| Records shown |
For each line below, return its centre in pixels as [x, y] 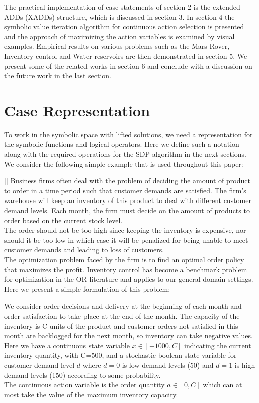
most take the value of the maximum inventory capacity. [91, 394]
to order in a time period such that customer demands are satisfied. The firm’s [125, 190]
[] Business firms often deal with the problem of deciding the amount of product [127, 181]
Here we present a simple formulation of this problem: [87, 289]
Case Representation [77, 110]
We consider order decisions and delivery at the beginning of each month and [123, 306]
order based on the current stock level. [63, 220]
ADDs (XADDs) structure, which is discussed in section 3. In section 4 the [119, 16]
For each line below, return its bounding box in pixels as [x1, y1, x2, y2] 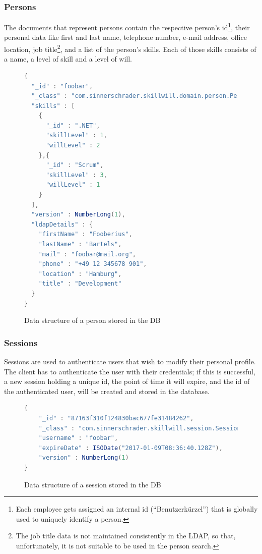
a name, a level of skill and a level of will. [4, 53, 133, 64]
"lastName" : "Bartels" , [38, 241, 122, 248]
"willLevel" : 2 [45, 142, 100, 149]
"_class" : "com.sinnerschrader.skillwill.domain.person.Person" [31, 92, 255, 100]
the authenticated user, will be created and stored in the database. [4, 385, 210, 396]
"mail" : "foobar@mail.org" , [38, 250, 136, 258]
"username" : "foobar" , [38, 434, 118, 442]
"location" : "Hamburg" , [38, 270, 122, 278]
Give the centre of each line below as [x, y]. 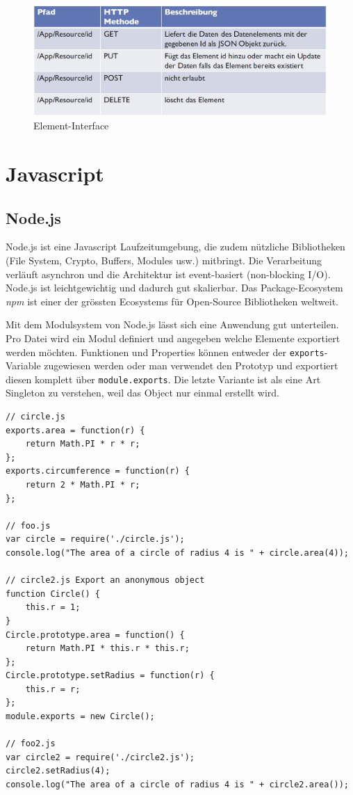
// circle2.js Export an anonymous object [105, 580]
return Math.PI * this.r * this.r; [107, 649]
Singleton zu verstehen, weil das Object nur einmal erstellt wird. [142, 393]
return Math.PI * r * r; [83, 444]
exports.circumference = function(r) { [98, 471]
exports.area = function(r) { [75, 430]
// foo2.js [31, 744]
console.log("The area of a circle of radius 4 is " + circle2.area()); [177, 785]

...

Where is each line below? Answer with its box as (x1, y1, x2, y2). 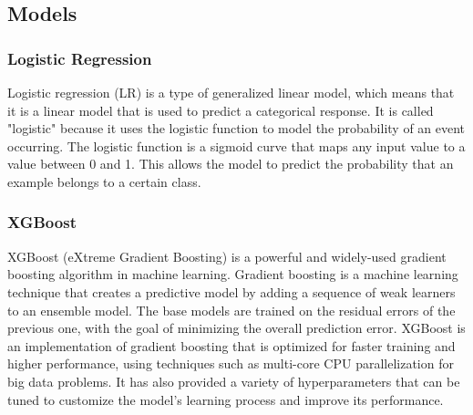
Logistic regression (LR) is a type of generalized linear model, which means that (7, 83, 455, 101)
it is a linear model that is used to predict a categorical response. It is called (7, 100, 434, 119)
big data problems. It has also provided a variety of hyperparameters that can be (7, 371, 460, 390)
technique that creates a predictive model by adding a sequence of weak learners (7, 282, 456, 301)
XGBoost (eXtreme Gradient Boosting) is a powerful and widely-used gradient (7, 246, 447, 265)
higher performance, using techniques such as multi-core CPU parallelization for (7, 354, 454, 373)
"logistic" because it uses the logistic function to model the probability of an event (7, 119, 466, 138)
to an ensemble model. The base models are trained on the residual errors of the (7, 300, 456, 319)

| Required action |
A single number is requested: the count of lines in the data that hold "Math".

| Answer to this exercise |
2